TRY IT: Whenever a line in the material below contains "melhor", copy that line.

STORED DATA:
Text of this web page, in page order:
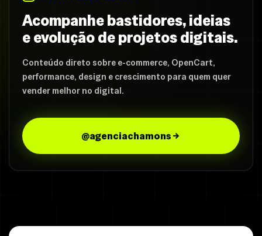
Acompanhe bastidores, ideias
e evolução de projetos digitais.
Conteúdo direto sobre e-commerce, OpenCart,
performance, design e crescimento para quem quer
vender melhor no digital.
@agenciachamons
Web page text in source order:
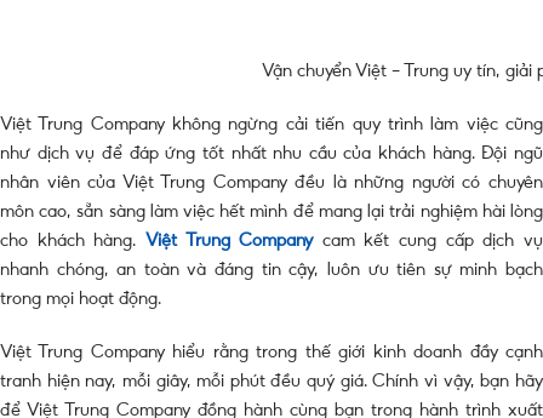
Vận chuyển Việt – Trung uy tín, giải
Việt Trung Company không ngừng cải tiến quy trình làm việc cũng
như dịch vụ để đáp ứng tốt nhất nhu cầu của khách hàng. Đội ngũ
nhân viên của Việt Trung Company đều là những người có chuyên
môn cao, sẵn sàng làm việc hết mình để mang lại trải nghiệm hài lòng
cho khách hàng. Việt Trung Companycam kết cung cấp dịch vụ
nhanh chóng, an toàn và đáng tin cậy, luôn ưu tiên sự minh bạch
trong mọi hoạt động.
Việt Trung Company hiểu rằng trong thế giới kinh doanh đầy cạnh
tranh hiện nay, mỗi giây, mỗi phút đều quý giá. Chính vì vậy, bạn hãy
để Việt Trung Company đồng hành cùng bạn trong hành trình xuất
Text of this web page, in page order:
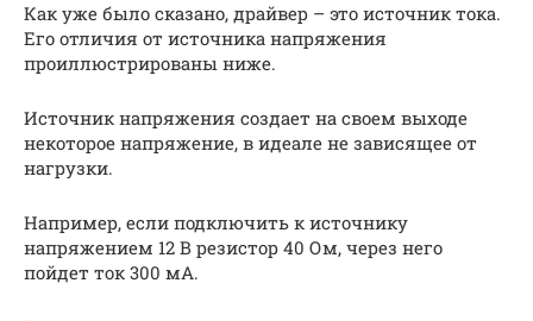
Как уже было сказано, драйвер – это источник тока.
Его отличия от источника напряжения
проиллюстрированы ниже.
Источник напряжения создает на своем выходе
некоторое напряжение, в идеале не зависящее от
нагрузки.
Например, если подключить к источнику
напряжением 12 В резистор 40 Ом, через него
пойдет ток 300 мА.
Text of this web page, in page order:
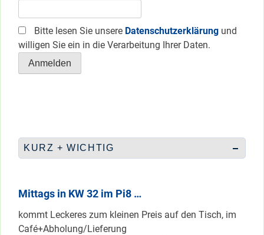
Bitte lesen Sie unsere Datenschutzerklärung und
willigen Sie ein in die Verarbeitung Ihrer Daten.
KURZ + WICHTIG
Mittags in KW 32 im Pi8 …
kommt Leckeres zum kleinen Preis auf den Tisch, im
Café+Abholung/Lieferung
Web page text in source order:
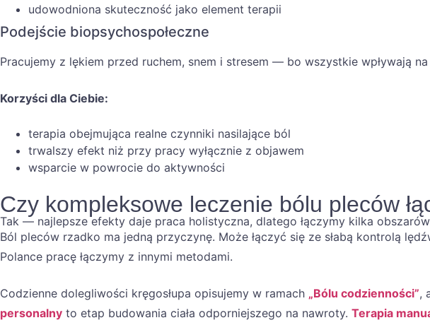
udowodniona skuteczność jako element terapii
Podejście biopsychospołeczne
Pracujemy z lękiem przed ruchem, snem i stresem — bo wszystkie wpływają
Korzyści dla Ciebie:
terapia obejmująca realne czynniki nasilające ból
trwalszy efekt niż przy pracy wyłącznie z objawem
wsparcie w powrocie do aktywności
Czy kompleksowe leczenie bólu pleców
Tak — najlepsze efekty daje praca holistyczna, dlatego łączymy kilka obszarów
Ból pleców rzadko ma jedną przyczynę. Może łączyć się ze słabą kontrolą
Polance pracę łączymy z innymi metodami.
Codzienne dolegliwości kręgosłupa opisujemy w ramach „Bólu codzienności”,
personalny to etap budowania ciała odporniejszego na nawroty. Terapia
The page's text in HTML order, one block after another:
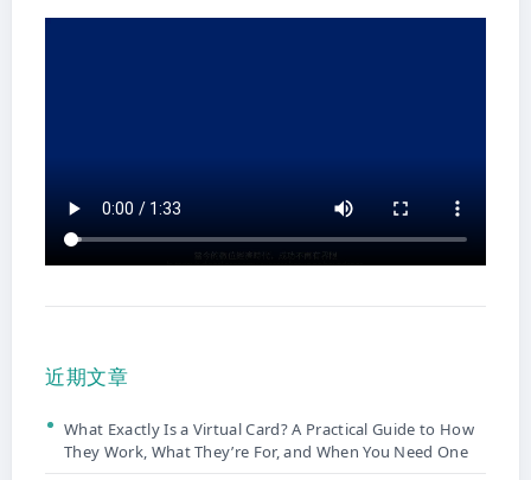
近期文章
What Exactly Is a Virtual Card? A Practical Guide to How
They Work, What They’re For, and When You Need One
* * *
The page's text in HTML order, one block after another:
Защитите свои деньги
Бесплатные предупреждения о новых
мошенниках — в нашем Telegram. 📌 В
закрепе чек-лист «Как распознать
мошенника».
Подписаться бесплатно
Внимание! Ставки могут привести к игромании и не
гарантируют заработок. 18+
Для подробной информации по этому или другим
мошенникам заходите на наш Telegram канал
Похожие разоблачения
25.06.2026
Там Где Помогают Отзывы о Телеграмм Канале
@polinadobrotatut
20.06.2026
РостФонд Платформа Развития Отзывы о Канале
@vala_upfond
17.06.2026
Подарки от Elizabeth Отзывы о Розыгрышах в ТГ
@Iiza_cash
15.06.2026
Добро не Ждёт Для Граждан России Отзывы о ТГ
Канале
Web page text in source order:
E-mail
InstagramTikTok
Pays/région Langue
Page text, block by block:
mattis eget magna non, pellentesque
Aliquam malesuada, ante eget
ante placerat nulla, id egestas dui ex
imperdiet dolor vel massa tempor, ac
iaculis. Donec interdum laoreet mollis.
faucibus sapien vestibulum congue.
...
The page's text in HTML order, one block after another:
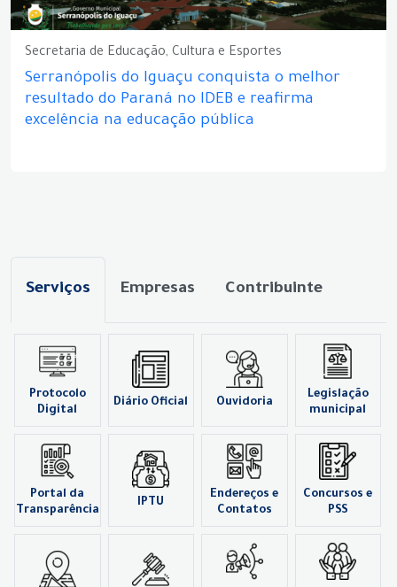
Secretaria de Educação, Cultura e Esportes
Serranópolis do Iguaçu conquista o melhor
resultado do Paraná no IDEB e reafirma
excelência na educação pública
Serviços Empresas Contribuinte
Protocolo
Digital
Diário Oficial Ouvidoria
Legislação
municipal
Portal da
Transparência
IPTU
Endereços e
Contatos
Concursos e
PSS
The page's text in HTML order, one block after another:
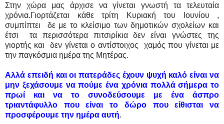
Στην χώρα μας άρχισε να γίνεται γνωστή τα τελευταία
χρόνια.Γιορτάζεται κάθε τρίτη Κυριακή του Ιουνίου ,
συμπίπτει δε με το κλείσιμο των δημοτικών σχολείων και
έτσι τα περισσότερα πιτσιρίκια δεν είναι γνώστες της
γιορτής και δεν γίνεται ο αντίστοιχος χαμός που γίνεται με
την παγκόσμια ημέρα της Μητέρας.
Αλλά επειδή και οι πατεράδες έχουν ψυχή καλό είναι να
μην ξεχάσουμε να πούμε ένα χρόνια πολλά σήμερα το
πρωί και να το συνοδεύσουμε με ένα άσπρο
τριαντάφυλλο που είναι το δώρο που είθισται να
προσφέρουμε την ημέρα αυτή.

YOUR SOLUTION:
vender melhor no digital.
Serranópolis do Iguaçu conquista o melhor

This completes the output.